── MATERIAL PROVIDED

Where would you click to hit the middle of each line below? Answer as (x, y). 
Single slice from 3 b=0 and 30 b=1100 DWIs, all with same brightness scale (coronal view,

────
── MATERIAL PROVIDED

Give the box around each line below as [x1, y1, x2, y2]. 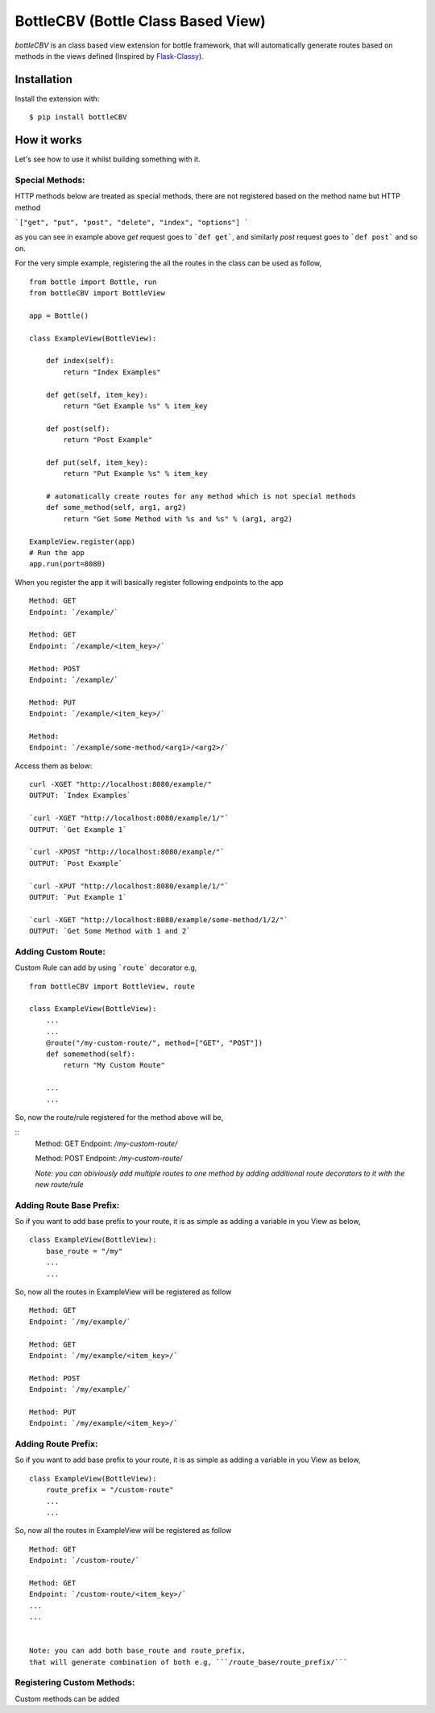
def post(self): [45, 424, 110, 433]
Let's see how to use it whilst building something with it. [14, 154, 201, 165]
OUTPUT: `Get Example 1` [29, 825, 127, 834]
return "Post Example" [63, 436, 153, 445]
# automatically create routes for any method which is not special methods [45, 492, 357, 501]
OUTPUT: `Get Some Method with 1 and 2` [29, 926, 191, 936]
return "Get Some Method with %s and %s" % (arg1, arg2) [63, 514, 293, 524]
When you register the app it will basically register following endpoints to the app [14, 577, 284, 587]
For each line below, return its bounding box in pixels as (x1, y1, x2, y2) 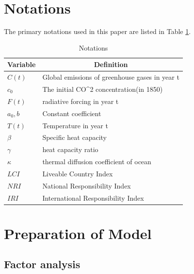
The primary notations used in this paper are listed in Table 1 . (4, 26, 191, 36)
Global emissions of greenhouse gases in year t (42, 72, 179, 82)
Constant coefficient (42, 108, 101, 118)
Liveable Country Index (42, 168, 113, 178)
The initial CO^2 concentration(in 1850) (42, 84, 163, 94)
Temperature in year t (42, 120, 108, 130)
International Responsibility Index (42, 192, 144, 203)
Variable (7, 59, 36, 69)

────
── MATERIAL PROVIDED

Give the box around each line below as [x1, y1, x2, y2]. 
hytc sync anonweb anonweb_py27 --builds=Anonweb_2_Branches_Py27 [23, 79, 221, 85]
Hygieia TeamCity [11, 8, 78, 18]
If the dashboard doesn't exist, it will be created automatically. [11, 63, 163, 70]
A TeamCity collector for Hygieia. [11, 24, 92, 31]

────

» DESCRIPTION OF THE TASK: Please tally every line of the material above that has the string "OUTPUT", and write only the total.

» SOLVED EXERCISE: 2